> [Work required] Transcribe nothing except the lines below that run from the one with "No support for the type aliases. (54, 1151)" to the one with "2024.09: ✨✨✨ One", ends included, and do not copy any picture.

> [Data excerpts]

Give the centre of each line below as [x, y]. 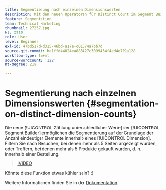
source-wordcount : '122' [31, 60]
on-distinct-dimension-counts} [71, 114]
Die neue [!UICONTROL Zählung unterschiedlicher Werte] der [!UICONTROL [82, 128]
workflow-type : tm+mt [27, 55]
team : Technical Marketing [33, 23]
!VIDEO [24, 163]
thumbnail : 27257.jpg [27, 28]
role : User [16, 37]
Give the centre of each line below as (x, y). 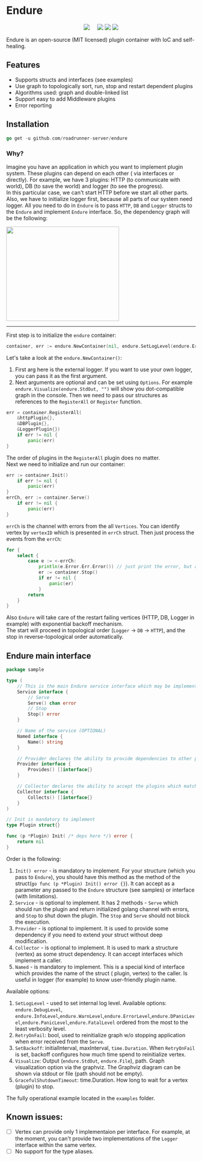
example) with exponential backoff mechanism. (65, 624)
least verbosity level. (41, 1028)
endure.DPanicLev (173, 1016)
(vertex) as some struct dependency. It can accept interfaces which (99, 954)
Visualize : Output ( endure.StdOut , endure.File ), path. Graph (90, 1061)
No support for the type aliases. (54, 1151)
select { (28, 555)
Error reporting (33, 105)
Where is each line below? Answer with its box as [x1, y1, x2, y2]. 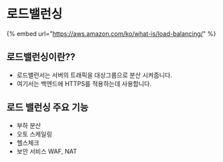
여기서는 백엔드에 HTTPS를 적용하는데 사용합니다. [16, 79, 152, 88]
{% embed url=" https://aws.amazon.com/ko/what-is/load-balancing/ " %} [6, 29, 216, 38]
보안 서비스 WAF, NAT [16, 147, 78, 155]
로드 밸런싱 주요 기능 [6, 101, 89, 114]
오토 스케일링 [16, 130, 53, 138]
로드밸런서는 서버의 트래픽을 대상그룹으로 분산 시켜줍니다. [16, 70, 172, 79]
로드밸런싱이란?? [6, 51, 75, 63]
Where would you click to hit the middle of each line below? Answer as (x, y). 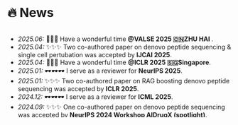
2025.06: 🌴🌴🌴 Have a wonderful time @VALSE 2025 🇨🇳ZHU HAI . (115, 39)
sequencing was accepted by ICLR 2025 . (78, 88)
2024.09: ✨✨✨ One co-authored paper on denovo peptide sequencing (121, 107)
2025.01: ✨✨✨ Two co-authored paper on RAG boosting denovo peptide (124, 81)
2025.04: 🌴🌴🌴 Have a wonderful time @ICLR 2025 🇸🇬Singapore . (114, 62)
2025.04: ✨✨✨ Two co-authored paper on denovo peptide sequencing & (124, 47)
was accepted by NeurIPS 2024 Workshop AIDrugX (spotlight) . (112, 114)
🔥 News (31, 13)
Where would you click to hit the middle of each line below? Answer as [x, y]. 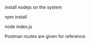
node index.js [18, 26]
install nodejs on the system [33, 7]
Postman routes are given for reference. [45, 36]
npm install [16, 17]
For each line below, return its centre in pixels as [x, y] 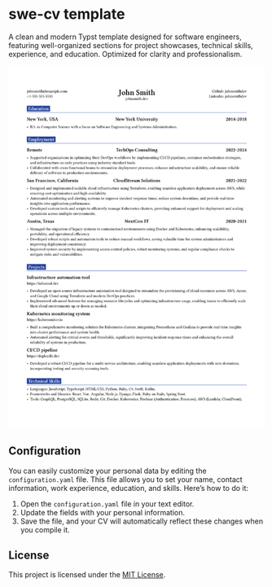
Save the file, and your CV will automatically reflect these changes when [142, 521]
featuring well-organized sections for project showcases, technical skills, [131, 45]
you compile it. [45, 529]
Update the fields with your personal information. [103, 512]
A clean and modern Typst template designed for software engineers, [125, 37]
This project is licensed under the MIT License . [87, 575]
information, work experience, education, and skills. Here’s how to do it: [129, 488]
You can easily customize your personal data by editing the [107, 471]
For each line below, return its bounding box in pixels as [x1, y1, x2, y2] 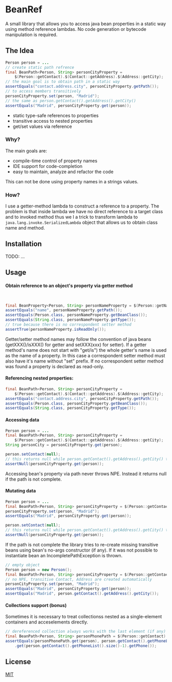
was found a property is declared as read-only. [5, 363, 104, 369]
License [5, 657, 31, 666]
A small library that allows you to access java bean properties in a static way [5, 21, 166, 27]
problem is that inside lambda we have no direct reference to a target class [5, 209, 163, 215]
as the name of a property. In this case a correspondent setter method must [5, 352, 165, 358]
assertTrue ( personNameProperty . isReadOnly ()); [5, 327, 106, 332]
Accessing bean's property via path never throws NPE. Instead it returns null [5, 470, 167, 477]
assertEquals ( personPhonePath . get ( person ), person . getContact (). [5, 638, 147, 644]
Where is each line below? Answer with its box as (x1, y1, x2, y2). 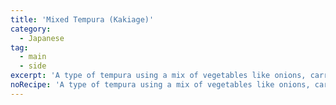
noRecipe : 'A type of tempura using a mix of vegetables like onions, (10, 80, 311, 90)
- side (19, 61, 47, 71)
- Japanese (19, 33, 65, 43)
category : (10, 24, 52, 34)
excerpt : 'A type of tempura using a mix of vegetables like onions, (10, 71, 307, 81)
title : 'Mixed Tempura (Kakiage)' (10, 14, 155, 25)
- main (19, 52, 47, 62)

> [Result for this task]
No support for the type aliases. (54, 1151)
select { (28, 555)
Error reporting (33, 105)
Where is each line below? Answer with its box as [x1, y1, x2, y2]. 
여기서는 백엔드에 HTTPS를 적용하는데 사용합니다. [16, 79, 152, 88]
{% embed url=" https://aws.amazon.com/ko/what-is/load-balancing/ " %} [6, 29, 216, 38]
보안 서비스 WAF, NAT [16, 147, 78, 155]
로드 밸런싱 주요 기능 [6, 101, 89, 114]
오토 스케일링 [16, 130, 53, 138]
로드밸런서는 서버의 트래픽을 대상그룹으로 분산 시켜줍니다. [16, 70, 172, 79]
로드밸런싱이란?? [6, 51, 75, 63]
Where would you click to hit the middle of each line below? Answer as (x, y). 
2025.06: 🌴🌴🌴 Have a wonderful time @VALSE 2025 🇨🇳ZHU HAI . (115, 39)
sequencing was accepted by ICLR 2025 . (78, 88)
2024.09: ✨✨✨ One co-authored paper on denovo peptide sequencing (121, 107)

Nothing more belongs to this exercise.